EXERCISE BRIEF: All records below are to be repeated exactly, with the pictures left out.

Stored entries
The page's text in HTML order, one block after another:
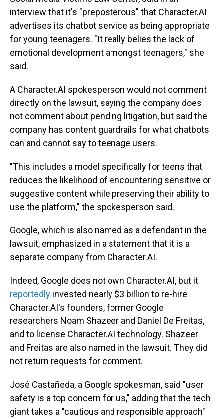
interview that it's "preposterous" that Character.AI
advertises its chatbot service as being appropriate
for young teenagers. "It really belies the lack of
emotional development amongst teenagers," she
said.
A Character.AI spokesperson would not comment
directly on the lawsuit, saying the company does
not comment about pending litigation, but said the
company has content guardrails for what chatbots
can and cannot say to teenage users.
"This includes a model specifically for teens that
reduces the likelihood of encountering sensitive or
suggestive content while preserving their ability to
use the platform," the spokesperson said.
Google, which is also named as a defendant in the
lawsuit, emphasized in a statement that it is a
separate company from Character.AI.
Indeed, Google does not own Character.AI, but it
reportedly invested nearly $3 billion to re-hire
Character.AI's founders, former Google
researchers Noam Shazeer and Daniel De Freitas,
and to license Character.AI technology. Shazeer
and Freitas are also named in the lawsuit. They did
not return requests for comment.
José Castañeda, a Google spokesman, said "user
safety is a top concern for us," adding that the tech
giant takes a "cautious and responsible approach"

ANSWER SPACE:
The page's text in HTML order, one block after another:
interview that it's "preposterous" that Character.AI
advertises its chatbot service as being appropriate
for young teenagers. "It really belies the lack of
emotional development amongst teenagers," she
said.
A Character.AI spokesperson would not comment
directly on the lawsuit, saying the company does
not comment about pending litigation, but said the
company has content guardrails for what chatbots
can and cannot say to teenage users.
"This includes a model specifically for teens that
reduces the likelihood of encountering sensitive or
suggestive content while preserving their ability to
use the platform," the spokesperson said.
Google, which is also named as a defendant in the
lawsuit, emphasized in a statement that it is a
separate company from Character.AI.
Indeed, Google does not own Character.AI, but it
reportedly invested nearly $3 billion to re-hire
Character.AI's founders, former Google
researchers Noam Shazeer and Daniel De Freitas,
and to license Character.AI technology. Shazeer
and Freitas are also named in the lawsuit. They did
not return requests for comment.
José Castañeda, a Google spokesman, said "user
safety is a top concern for us," adding that the tech
giant takes a "cautious and responsible approach"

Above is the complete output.